As to Peggy I think (though her being Bazarov’s daughter is non canonical) it makes sense, at least he seems like a trophy husband to me.
snowy_1001
Member
#23 · Posted: 4 Oct 2011 15:06
Andrew:
There - I'm happy to defend Alcazar as long as he doesn't spend all his presidency playing chess with his aide-de-camp and giving him jaundice!

lolz.. point to be noted!!! :D
Pharaoh
Member
#24 · Posted: 24 Oct 2011 18:34
This specific bit is what I show people who see my Tintin collection for the first time and make a comment about them being "kids' books". I just pull out a copy of The Picaros and show them the two plates and they soon know that it's way more sophisticated than they originally thought, and afterwards I might take it a step further and tell them about the political significance of the 1938 version of Black Island and what Hergé was pointing at in Ottokar’s Sceptre, etc.

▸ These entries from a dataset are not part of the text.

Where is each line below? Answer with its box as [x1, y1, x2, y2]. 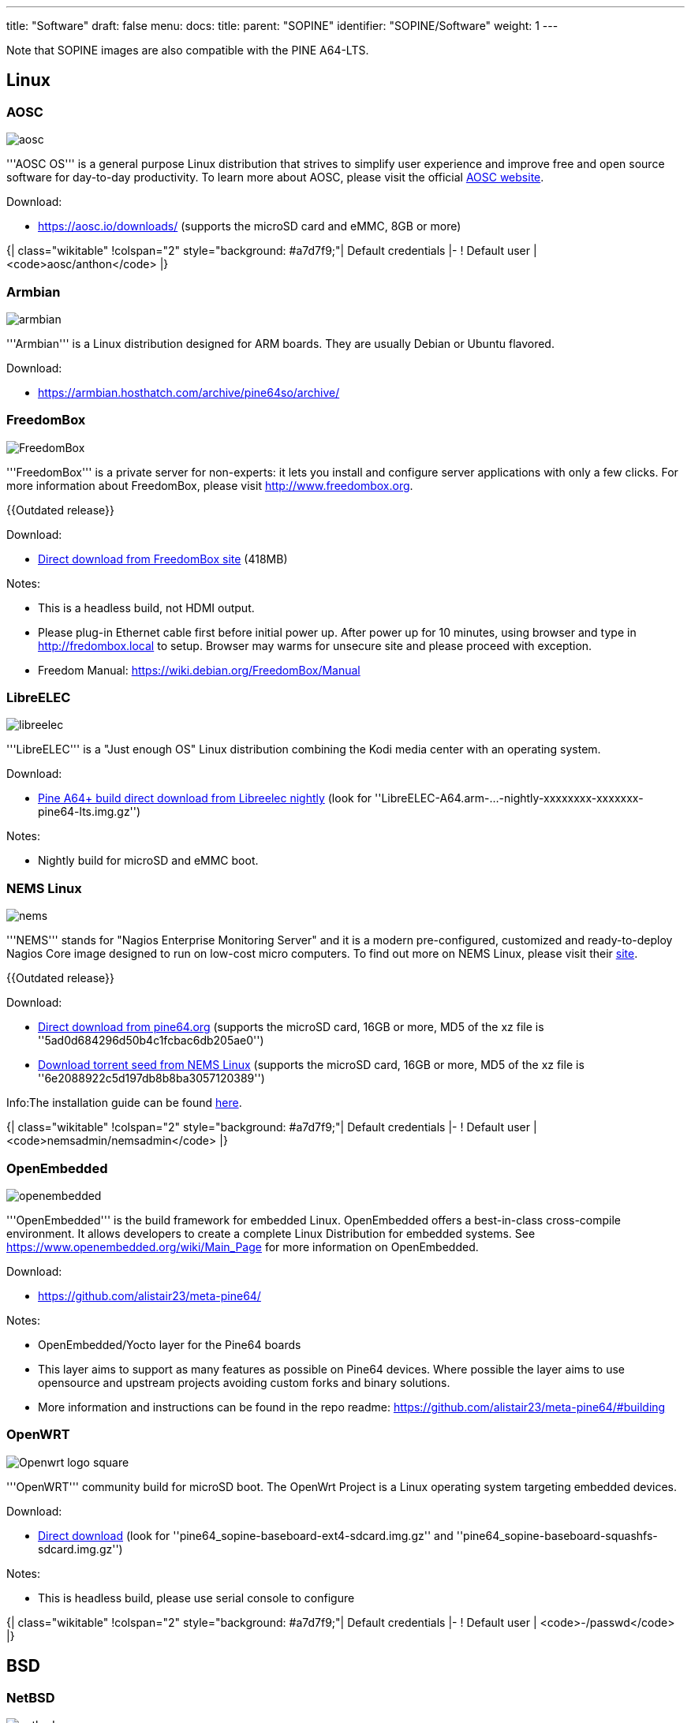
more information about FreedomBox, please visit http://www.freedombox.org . [6, 478, 413, 492]
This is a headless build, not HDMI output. [38, 600, 255, 615]
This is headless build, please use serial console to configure [38, 1590, 355, 1605]
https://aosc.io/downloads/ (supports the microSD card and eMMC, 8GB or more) [38, 219, 461, 234]
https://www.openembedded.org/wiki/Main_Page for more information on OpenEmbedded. [6, 1239, 479, 1254]
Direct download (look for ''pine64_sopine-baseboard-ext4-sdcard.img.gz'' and [38, 1528, 454, 1542]
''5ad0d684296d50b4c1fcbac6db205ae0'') [38, 1033, 264, 1048]
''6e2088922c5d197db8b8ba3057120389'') [38, 1071, 265, 1086]
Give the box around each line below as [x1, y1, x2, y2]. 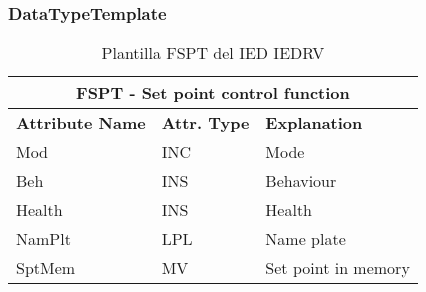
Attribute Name [16, 111, 146, 135]
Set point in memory [265, 256, 410, 280]
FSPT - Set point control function [76, 81, 350, 105]
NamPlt [16, 227, 71, 251]
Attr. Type [161, 111, 250, 135]
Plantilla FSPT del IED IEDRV [101, 41, 325, 65]
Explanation [265, 111, 363, 135]
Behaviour [265, 169, 337, 193]
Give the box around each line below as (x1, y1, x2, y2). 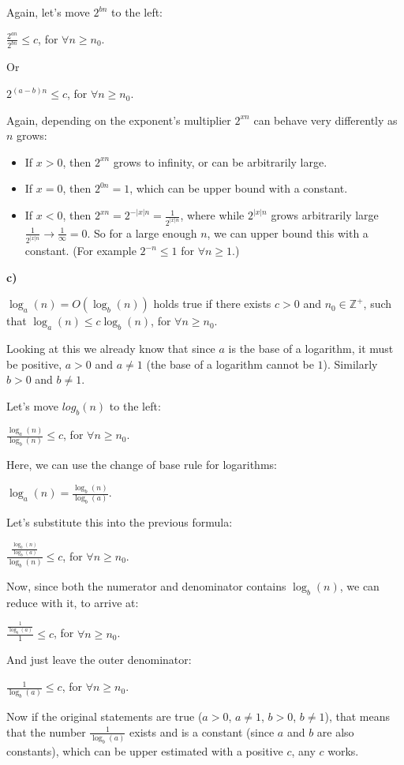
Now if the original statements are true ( (6, 708, 203, 725)
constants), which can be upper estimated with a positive (6, 743, 283, 759)
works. (327, 743, 359, 759)
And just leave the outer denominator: (6, 651, 192, 668)
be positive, (6, 355, 62, 372)
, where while (180, 207, 245, 223)
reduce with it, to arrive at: (6, 594, 139, 610)
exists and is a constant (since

I can say that usually people leave with great admiration of what they had just called "kids' books" an hour earlier :)
gorfdota
Member
#25 · Posted: 8 Nov 2013 18:36
Is it just my impression or do General Alcazar and the Picaros indeed look rather like Che Guevara and his band of guerillas? As for General Tapioca and his military machine, including his henchmen, they look just like psychotic right wing regimes are suposed to look. And Latin America at the time contained quite a few of these. But Herge neatly reversed the backing, so now Alcazar is backed by what is supposed to be the West (United Fruit Company) and Tapioca by the East (Borduria). To augmnent the joke, Alcazar in the end proves just as vain and bombastic as Tapioca by announcing that Tapiocapolis will now become Alcazaropolis, thereby foreshadowing the final image of the book.

I wonder, could the Woody Allen film Bananas have been an influence on the Picaros?
hadtins
Member
#26 · Posted: 8 Mar 2014 09:46
Alcazar certainly is a politician. What I mean to say is that Alcazar agrees to no bloodshed very resentfully and only when assured of the anti-alcoholic medicine. Moreover, he always fights for becoming a general, another fact proving that he is by no means selfless. But perhaps he is just a bit too hasty about most of his thoughts, thinking simply of his own profit.
Yet, I also agree as Andrew said, it takes few more days to change the lives of people. But, in most cases, we see that only, as stated earlier, the power and a few rules change, but the economic condition of the inhabitants more or less remain the same. It becomes just a question of coming to power. I must say, I don't think of Alcazar any more than I do of Tapioca. If there is going to be any change in the condition of the poor mites displayed in the two pictures, I guess it will be done if and only if Tintin tells him to look into it;)
MaxBird
Member
#27 · Posted: 25 May 2014 20:01
There is no particular reason to stay with Alcazar and help him to seize power. I mean, wouldn't it be easier just to go home and plan out something there? Alcazar clearly is not any kind of philanthropist.
BlackIsland
Member
#28 · Posted: 7 Aug 2014 17:00
Politics aside I always thought this was the book Herge kind of had Tintin mature as he himself was more mature and it was reflected in the narrative and too an extent the artwork. Whenever I read it especially as I too got older I always thought it was kind of sad.